The next day was a little better, nobody at school threw anything at me and I wasn't harrassed. I also got an A on my history test. When I got home after school mom and I went dress shopping for our cousin Alli's wedding. My mom got a bright yellow and pink sundress with srappy heels and I got a dark blue halter dress and white pumps. We went out to eat at Sunny's Cafe and then we went back home. I went inside and hung up my dress in my closet. I sat down in my twirly chair and flipped open my laptop. I logged onto Facebook to see that I had over 30 notifications. That's when I saw that Cassie tagged me in one of her posts. I clicked on it and it said " Maybe the reason why Wren's so messed up is because her disturbed parents dropped her when she was a baby." 251 people liked that post and there was 87 comments. I decided not to read them, it would hurt too much. They have said worse so to me it doesn't even matter. I would be lying if I said it didn't hurt a little bit. I took a deep breathe, stood up and flattened out my shirt. I walked into my kitchen and sat at my counter, that's when I heard a knock at my door. I walked over and opened it. Standing at my doorstep was Steve with a little boy clinging to his legs.

"Hey Wren!' Steve said enthusiastically.

"Hi," I gulped.

"This is my little brother and we're doing a bottle drive for boyscouts."

"I'll go and check if we have anything, I'll be right back." I rummaged through all of our cans and shoved them all into a bag. I jogged to the door and passed them over to the little kid.

"Thanks Wren! I'll see you tomorrow at school!"

"Okay." I sighed. I closed the door and went back to sulking in my kitchen. Steve made me realize that I have to face everyone at school tomorrow. I don't think I'm ready for that. I grabbed my ipod and turned it on high. I decided that music could cure the hole in my heart. Michael Buble and Disney are my only friends, and possibley my family. Music is the only thing that I can turn to for help, it's my getaway. I was exausted so I dragged myself to my room and layed down. I set my alarm clock for 4:30 and soon, I drifted off to sleep.
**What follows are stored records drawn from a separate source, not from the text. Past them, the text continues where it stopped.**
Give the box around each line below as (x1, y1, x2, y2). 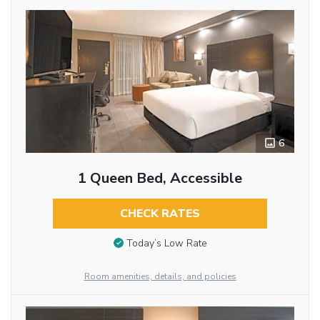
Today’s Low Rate (126, 236, 207, 251)
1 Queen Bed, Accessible (77, 169, 242, 189)
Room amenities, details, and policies (84, 271, 236, 283)
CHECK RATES (119, 206, 200, 222)
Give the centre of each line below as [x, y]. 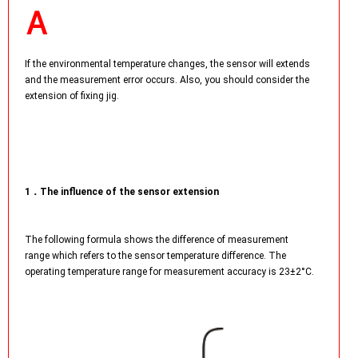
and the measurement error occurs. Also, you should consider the [167, 80]
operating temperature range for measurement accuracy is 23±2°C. [169, 272]
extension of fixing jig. [72, 96]
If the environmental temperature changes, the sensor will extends [167, 64]
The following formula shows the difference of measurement [157, 240]
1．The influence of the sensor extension [122, 192]
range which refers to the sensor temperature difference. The [155, 256]
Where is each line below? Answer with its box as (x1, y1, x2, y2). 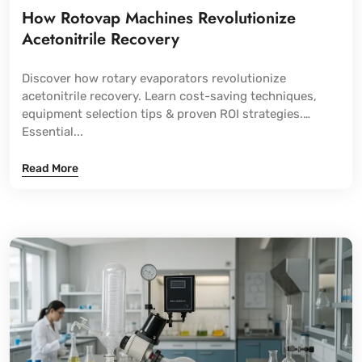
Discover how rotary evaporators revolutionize (22, 70, 286, 86)
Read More (22, 161, 78, 175)
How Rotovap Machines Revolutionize (22, 6, 296, 30)
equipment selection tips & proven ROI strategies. (22, 106, 303, 121)
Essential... (22, 124, 83, 139)
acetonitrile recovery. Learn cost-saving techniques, (22, 88, 317, 103)
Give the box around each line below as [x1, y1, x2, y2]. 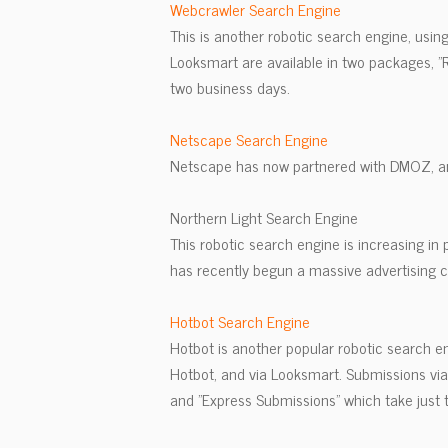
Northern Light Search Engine [170, 204, 358, 230]
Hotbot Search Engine [170, 308, 310, 334]
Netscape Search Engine [170, 126, 328, 152]
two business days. [170, 74, 290, 100]
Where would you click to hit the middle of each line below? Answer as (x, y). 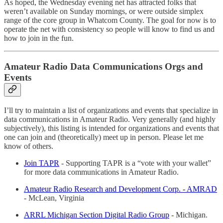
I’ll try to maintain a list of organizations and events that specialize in (111, 110)
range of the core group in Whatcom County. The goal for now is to (110, 20)
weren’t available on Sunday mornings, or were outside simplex (104, 11)
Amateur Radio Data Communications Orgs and (104, 66)
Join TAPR (42, 163)
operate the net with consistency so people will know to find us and (109, 29)
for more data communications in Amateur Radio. (101, 172)
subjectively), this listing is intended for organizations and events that (111, 128)

When I woke up the clock read 5:00 a.m. Great. I stood up and stretched, but something was different. My alarm clock was supposed to go off. I checked the clock and it said it had been going off. That's odd, I thought. I walked out of my bedroom to see my mom in the kitchen making her breakfast. I looked at her and she was talking, but I couldn't hear what she was saying. She was just mouthing her words.
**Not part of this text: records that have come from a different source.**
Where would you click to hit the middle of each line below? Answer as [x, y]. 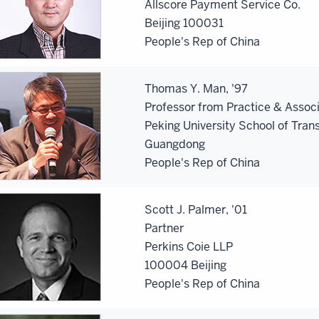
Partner [164, 228]
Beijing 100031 [184, 23]
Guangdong [175, 144]
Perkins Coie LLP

"Mom! I can't hear you!" I think I said. She walked over to me and started to talk again but I still couldn't hear her.

"I can't hear you!" I cried. I coul tell she was starting to panic because she grabbed her keys and shooed me out the door. We ran to the car and we went straight to the hospital. We went straight to the emergancy room and the doctor started to look me over. He did many tests, but the whole time I couldn't hear a single word he was saying. Then he started to talk to my mom. Then she started to cry, which made me cry. I had no clue what was going on. The doctor wrote something down on a piece of paper and he raised it up to me. It said "I am so very sorry, but you have a rare case of Ménière's disease, which is when there's too much fluid in your ear, causing permenant hearing loss. Usually only people 40-60 year olds get this, and it is very odd for a junior in High School to get it. I'm so sorry. There's nothing we can do for you."

The world around me slowed down, everything turned blurry and dull. Everything had changed for me. I'd have to learn sign language, have captions on the t.v., I wont be able to hear the sound of my mom's voice, and worst of all no more music. I have nothing anymore.